→ **WHAT THE EXERCISE ASKS**: Exactly transcribe the line that holds "A specialized deed" and every remaining line of the records, up to and including the final one, with nothing else.
*-*-*
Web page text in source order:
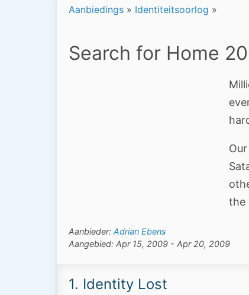
Aanbiedings » Identiteitsoorlog »
Search for Home
the
Aanbieder: Adrian Ebens
Aangebied: Apr 15, 2009 - Apr 20, 2009
1. Identity Lost
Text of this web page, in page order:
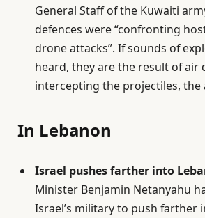
General Staff of the Kuwaiti
defences were “confronting
drone attacks”. If sounds of
heard, they are the result of air
intercepting the projectiles, the
In Lebanon
Israel pushes farther into
Minister Benjamin Netanyahu
Israel’s military to push farther
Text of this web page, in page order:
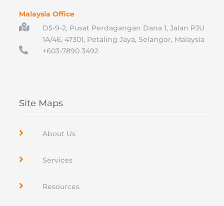
Malaysia Office

D5-9-2, Pusat Perdagangan Dana 1, Jalan PJU
1A/46, 47301, Petaling Jaya, Selangor, Malaysia

+603-7890 3492
Site Maps
 About Us
 Services
 Resources
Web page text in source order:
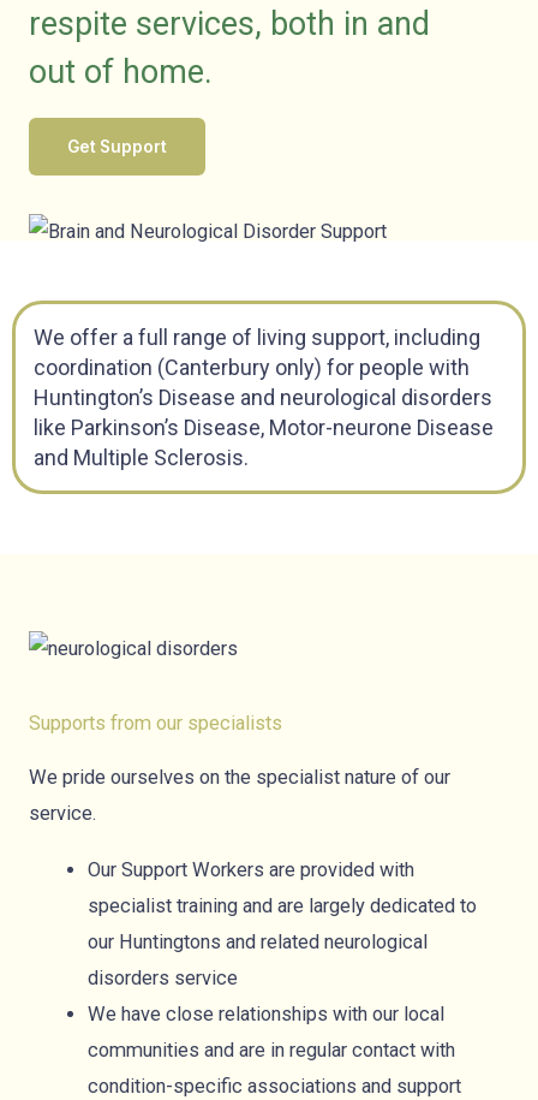
respite services, both in and
out of home.
Get Support
We offer a full range of living support, including
coordination (Canterbury only) for people with
Huntington’s Disease and neurological disorders
like Parkinson’s Disease, Motor-neurone Disease
and Multiple Sclerosis.
Supports from our specialists
We pride ourselves on the specialist nature of our
service.
Our Support Workers are provided with
specialist training and are largely dedicated to
our Huntingtons and related neurological
disorders service
We have close relationships with our local
communities and are in regular contact with
condition-specific associations and support
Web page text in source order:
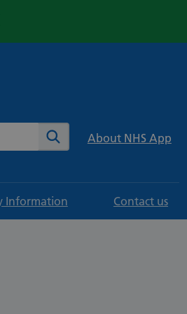
Search About NHS App
Information Contact us
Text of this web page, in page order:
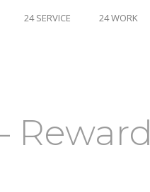
24 SERVICE 24 WORK
Reward
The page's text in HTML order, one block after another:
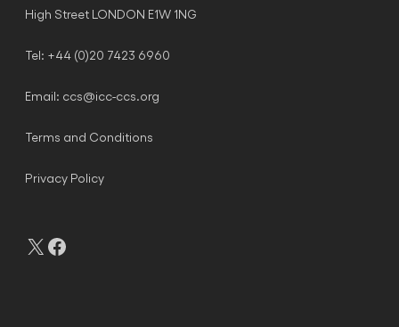
High Street LONDON E1W 1NG
Tel: +44 (0)20 7423 6960
Email: ccs@icc-ccs.org
Terms and Conditions
Privacy Policy
X
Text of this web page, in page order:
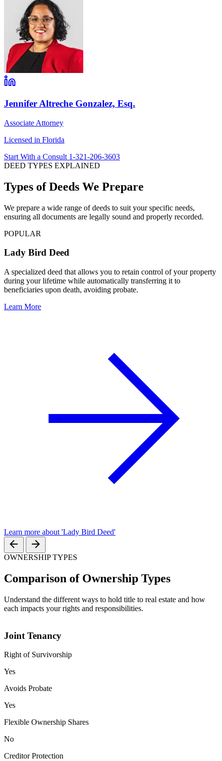
Jennifer Altreche Gonzalez, Esq.
Associate Attorney
Licensed in Florida
Start With a Consult 1-321-206-3603
DEED TYPES EXPLAINED
Types of Deeds We Prepare
We prepare a wide range of deeds to suit your specific needs,
ensuring all documents are legally sound and properly recorded.
POPULAR
Lady Bird Deed
A specialized deed that allows you to retain control of your property
during your lifetime while automatically transferring it to
beneficiaries upon death, avoiding probate.
Learn More
Learn more about 'Lady Bird Deed'
OWNERSHIP TYPES
Comparison of Ownership Types
Understand the different ways to hold title to real estate and how
each impacts your rights and responsibilities.
Joint Tenancy
Right of Survivorship
Yes
Avoids Probate
Yes
Flexible Ownership Shares
No
Creditor Protection
*-*-*
→ **ANSWER BELOW**:
A specialized deed that allows you to retain control of your property
during your lifetime while automatically transferring it to
beneficiaries upon death, avoiding probate.
Learn More
Learn more about 'Lady Bird Deed'
OWNERSHIP TYPES
Comparison of Ownership Types
Understand the different ways to hold title to real estate and how
each impacts your rights and responsibilities.
Joint Tenancy
Right of Survivorship
Yes
Avoids Probate
Yes
Flexible Ownership Shares
No
Creditor Protection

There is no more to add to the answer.